I am shipping multiple models for different datasets. I train most of the models from existing en_core_web_lg which is around 800M. I see that the vectors alone occupy 600M in this size. So the rest of the model of CNN should be occupying 200M along with other bookkeeping information. Is this right?
I would like to save the model separately from the vectors. Since I am always basing my models on the same vectors I want to ship one copy of the vectors (which is already available in the site) and ship different models of around 200M each. That way at runtime I can inform spacy to use the vectors from the single copy of vectors file and load models from whatever is relevant for that data. Is there a way to do that in prodigy and spacy?
This is currently an awkward thing with spaCy that I’m very interested in fixing. I’d like to introduce a concept of “frozen” vectors that can then be held globally — imo global state is fine so long as it’s global immutable state. Then we could just have the model refer to the name of the vectors that should be used when we serialize.

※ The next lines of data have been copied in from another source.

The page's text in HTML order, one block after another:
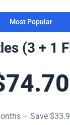
Most Popular
(3 + 1
– Save
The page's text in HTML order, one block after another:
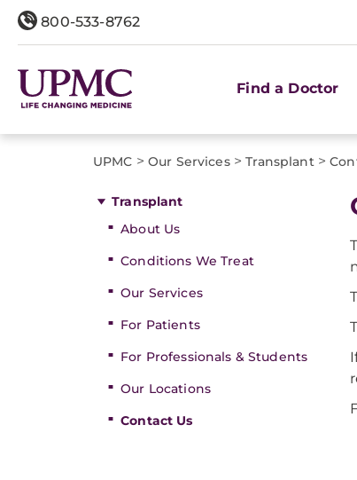
800-533-8762
Find a Doctor
UPMC > Our Services> Transplant>
Transplant
About Us
Conditions We Treat
Our Services
For Patients
For Professionals & Students
Our Locations
Contact Us
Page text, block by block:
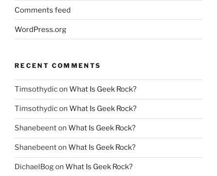
Comments feed
WordPress.org
RECENT COMMENTS
Timsothydicon What Is Geek Rock?
Timsothydicon What Is Geek Rock?
Shanebeenton What Is Geek Rock?
Shanebeenton What Is Geek Rock?
DichaelBogon What Is Geek Rock?
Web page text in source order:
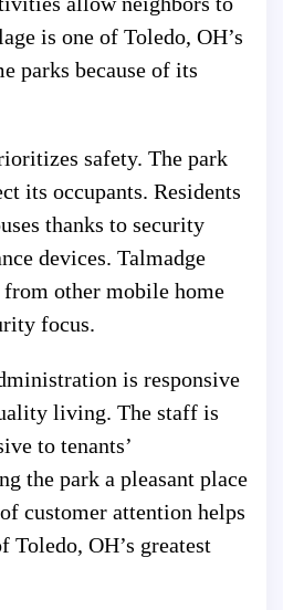
is one of Toledo, OH’s
parks because of its
safety. The park
its occupants. Residents
thanks to security
devices. Talmadge
other mobile home
focus.
is responsive
living. The staff is
to tenants’
the park a pleasant place
customer attention helps
Toledo, OH’s greatest
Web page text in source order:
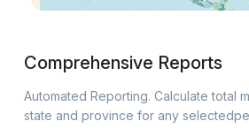
Comprehensive Reports
Automated Reporting. Calculate total
state and province for any
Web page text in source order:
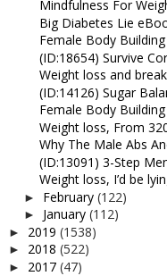
Mindfulness For
Big Diabetes Lie
Female Body
(ID:18654) Survive
Weight loss and
(ID:14126) Sugar
Female Body
Weight loss, From
Why The Male Abs
(ID:13091) 3-Step
Weight loss, I’d be
► February (122)
► January (112)
► 2019 (1538)
► 2018 (522)
► 2017 (47)
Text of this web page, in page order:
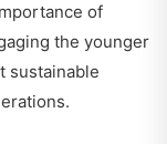
of
the younger
sustainable
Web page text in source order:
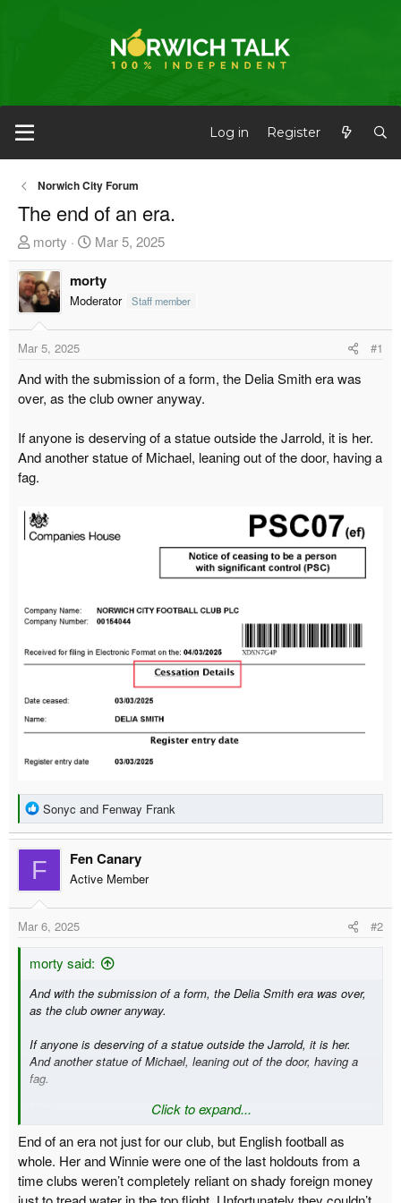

At the moment the best option is to exclude the vocab from the serialization, like this:
I have one concern though. When the readonly memory copy is implemented for vectors it will only make sense for models which are all trained on same vectors. If I have a mix like en_core_web_lg and my custom trained model (customized over en_core_web_lg) on new terms, the read-only copy will not be useful for my custom trained model. Then I might be forced to have custom trained model’s vectors separately. However I see that new terms in custom trained model might be very few compared to what is already there. Anyway to optimize on that aspect when the readonly copy is implemented? It may be cumbersome though to code for such optimization where a core set of vectors is shared and new vectors are referred from their own copy (which does not contain core set of vectors all over again).

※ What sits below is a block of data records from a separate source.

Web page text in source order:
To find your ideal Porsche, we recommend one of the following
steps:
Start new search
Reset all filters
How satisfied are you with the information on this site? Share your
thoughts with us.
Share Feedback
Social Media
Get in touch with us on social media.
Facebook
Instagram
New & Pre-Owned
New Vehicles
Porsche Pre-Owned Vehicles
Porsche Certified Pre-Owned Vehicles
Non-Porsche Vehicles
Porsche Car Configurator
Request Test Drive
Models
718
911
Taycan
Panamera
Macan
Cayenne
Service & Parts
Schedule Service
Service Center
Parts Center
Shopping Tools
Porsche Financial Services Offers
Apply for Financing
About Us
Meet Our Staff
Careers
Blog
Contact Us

I am answering my own question after some more analysis of the vectors. When the new model was trained over en_core_web_lg all the new terms were given a unique random vector (unknown vector). When an existing model encounters a new word it assigns the same unknown vector to it. So regardless of new terms given during model training (retraining) the end effect will be the same. So the concern mentioned above will not apply in such cases.
And big thanks for the tip @honnibal. Vocab sharing worked the way you suggested. Now my process size is only about 2GB even after loading multiple models with shared vocab.